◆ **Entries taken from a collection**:
☆ ☆ ☆ ☆ ☆
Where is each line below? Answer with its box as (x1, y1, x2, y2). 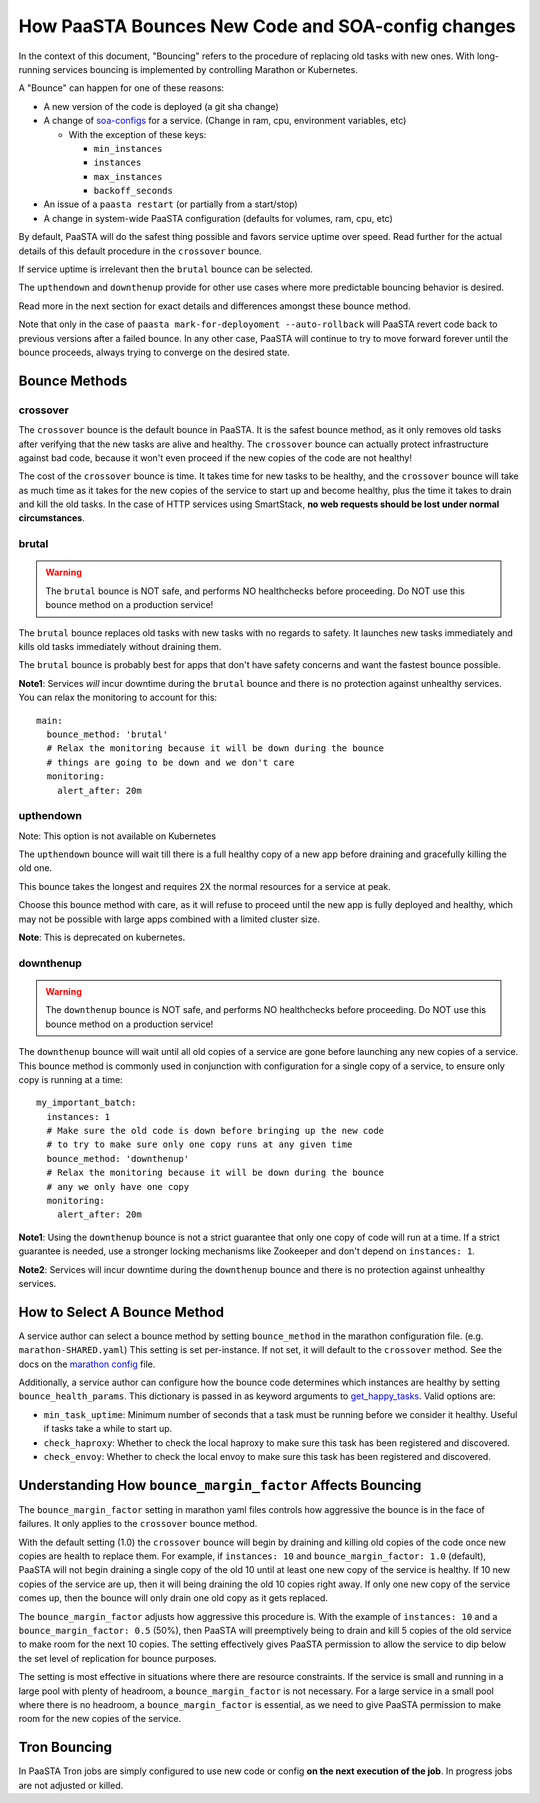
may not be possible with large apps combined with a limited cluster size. (18, 913, 320, 925)
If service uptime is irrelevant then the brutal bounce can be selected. (18, 263, 314, 275)
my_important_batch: (36, 1097, 137, 1109)
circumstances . (18, 512, 85, 524)
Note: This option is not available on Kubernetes (18, 830, 217, 842)
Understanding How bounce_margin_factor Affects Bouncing (18, 1476, 422, 1494)
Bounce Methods (18, 372, 128, 389)
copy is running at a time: (18, 1073, 124, 1085)
☆ ☆ ☆ ☆ ☆
Using the records above, please repeat the line with "may not be possible" and every line after it exactly, and give no other text.

may not be possible with large apps combined with a limited cluster size. (18, 913, 320, 925)
If service uptime is irrelevant then the brutal bounce can be selected. (18, 263, 314, 275)
my_important_batch: (36, 1097, 137, 1109)
circumstances . (18, 512, 85, 524)
Note: This option is not available on Kubernetes (18, 830, 217, 842)
Understanding How bounce_margin_factor Affects Bouncing (18, 1476, 422, 1494)
Bounce Methods (18, 372, 128, 389)
copy is running at a time: (18, 1073, 124, 1085)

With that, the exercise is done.